▶ [Exercise description]:
Starting at the line that has "Gilead. Give me" and stopping after the line that has "fun on your", reproduce the listing below exactly; omit everything else.

▶ [Given data]:
--- --- ---

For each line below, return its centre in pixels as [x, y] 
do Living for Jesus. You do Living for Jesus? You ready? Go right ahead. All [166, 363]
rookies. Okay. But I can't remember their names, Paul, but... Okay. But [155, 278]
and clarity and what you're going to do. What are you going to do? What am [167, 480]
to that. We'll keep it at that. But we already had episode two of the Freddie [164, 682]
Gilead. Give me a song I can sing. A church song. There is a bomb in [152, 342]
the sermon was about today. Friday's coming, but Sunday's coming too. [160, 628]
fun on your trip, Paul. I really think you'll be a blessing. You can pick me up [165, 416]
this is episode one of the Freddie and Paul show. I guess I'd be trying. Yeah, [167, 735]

--- --- ---

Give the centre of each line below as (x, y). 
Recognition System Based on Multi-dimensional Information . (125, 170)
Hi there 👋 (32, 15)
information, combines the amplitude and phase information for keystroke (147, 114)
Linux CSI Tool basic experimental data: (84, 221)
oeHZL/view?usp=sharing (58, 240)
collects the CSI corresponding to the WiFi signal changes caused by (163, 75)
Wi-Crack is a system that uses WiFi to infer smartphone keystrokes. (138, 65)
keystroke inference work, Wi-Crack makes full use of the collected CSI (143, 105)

--- --- ---

▶ [Response area]:
Gilead. Give me a song I can sing. A church song. There is a bomb in [152, 342]
the sermon was about today. Friday's coming, but Sunday's coming too. [160, 628]
fun on your trip, Paul. I really think you'll be a blessing. You can pick me up [165, 416]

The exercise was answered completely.